(Stored records)
-- Opening Marker --

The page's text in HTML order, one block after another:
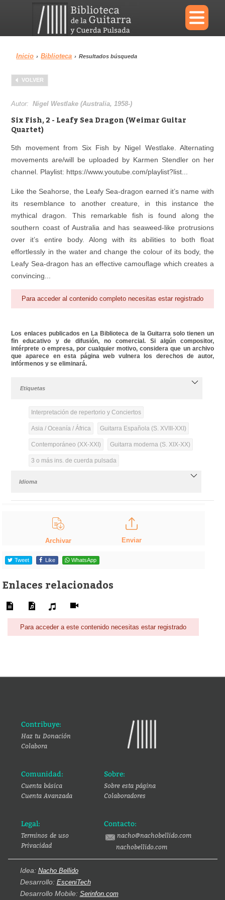
×
Menu
Biblioteca
Inicio › Biblioteca › Resultados búsqueda
VOLVER
Autor:Nigel Westlake (Australia, 1958-)
Six Fish, 2 - Leafy Sea Dragon (Weimar Guitar
Quartet)
5th movement from Six Fish by Nigel Westlake. Alternating
movements are/will be uploaded by Karmen Stendler on her
channel. Playlist: https://www.youtube.com/playlist?list...
Like the Seahorse, the Leafy Sea-dragon earned it’s name with
its resemblance to another creature, in this instance the
mythical dragon. This remarkable fish is found along the
southern coast of Australia and has seaweed-like protrusions
over it’s entire body. Along with its abilities to both float
effortlessly in the water and change the colour of its body, the
Leafy Sea-dragon has an effective camouflage which creates a
convincing...
Para acceder al contenido completo necesitas estar registrado
Los enlaces publicados en La Biblioteca de la Guitarra solo tienen un
fin educativo y de difusión, no comercial. Si algún compositor,
intérprete o empresa, por cualquier motivo, considera que un archivo
que aparece en esta página web vulnera los derechos de autor,
infórmenos y se eliminará.
Etiquetas
Interpretación de repertorio y Conciertos
Asia / Oceanía / África Guitarra Española (S. XVIII-XXI)
Contemporáneo (XX-XXI) Guitarra moderna (S. XIX-XX)
3 o más ins. de cuerda pulsada
Idioma
Archivar Enviar
Tweet Like WhatsApp
Enlaces relacionados
Para acceder a este contenido necesitas estar registrado
Contribuye:
Haz tu Donación
Colabora
Comunidad:
Cuenta básica
Cuenta Avanzada
Sobre:
Sobre esta página
Colaboradores
Legal:
Terminos de uso
Privacidad
Contacto:
nacho@nachobellido.com
nachobellido.com
Idea: Nacho Bellido
Desarrollo: EsceniTech
Desarrollo Mobile: Serinfon.com
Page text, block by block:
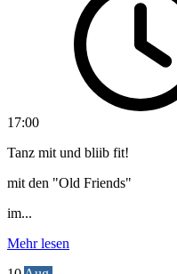
17:00
Tanz mit und bliib fit!
mit den "Old Friends"
im...
Mehr lesen
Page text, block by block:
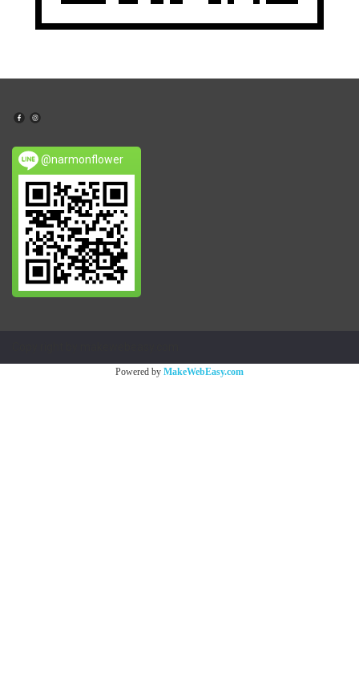
@narmonflower
Powered by MakeWebEasy.com
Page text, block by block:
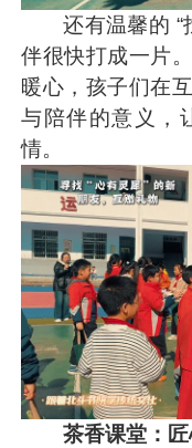
还有温馨的 “
伴很快打成一片
暖心，孩子们在
与陪伴的意义，
情。
茶香课堂：
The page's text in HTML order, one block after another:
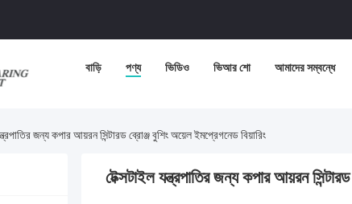
বাড়ি পণ্য ভিডিও ভিআর শো আমাদের সম্বন্ধে
জন্য কপার আয়রন সিন্টারড ব্রোঞ্জ বুশিং অয়েল ইমপ্রেগনেড বিয়ারিং
টেক্সটাইল যন্ত্রপাতির জন্য কপার আয়রন

-- Closing Marker --

Work to be completed: Print again, exactly, the lines of the records above from the first line through the line with "over it’s entire". No pictures.

Solved problem:
The page's text in HTML order, one block after another:
×
Menu
Biblioteca
Inicio › Biblioteca › Resultados búsqueda
VOLVER
Autor:Nigel Westlake (Australia, 1958-)
Six Fish, 2 - Leafy Sea Dragon (Weimar Guitar
Quartet)
5th movement from Six Fish by Nigel Westlake. Alternating
movements are/will be uploaded by Karmen Stendler on her
channel. Playlist: https://www.youtube.com/playlist?list...
Like the Seahorse, the Leafy Sea-dragon earned it’s name with
its resemblance to another creature, in this instance the
mythical dragon. This remarkable fish is found along the
southern coast of Australia and has seaweed-like protrusions
over it’s entire body. Along with its abilities to both float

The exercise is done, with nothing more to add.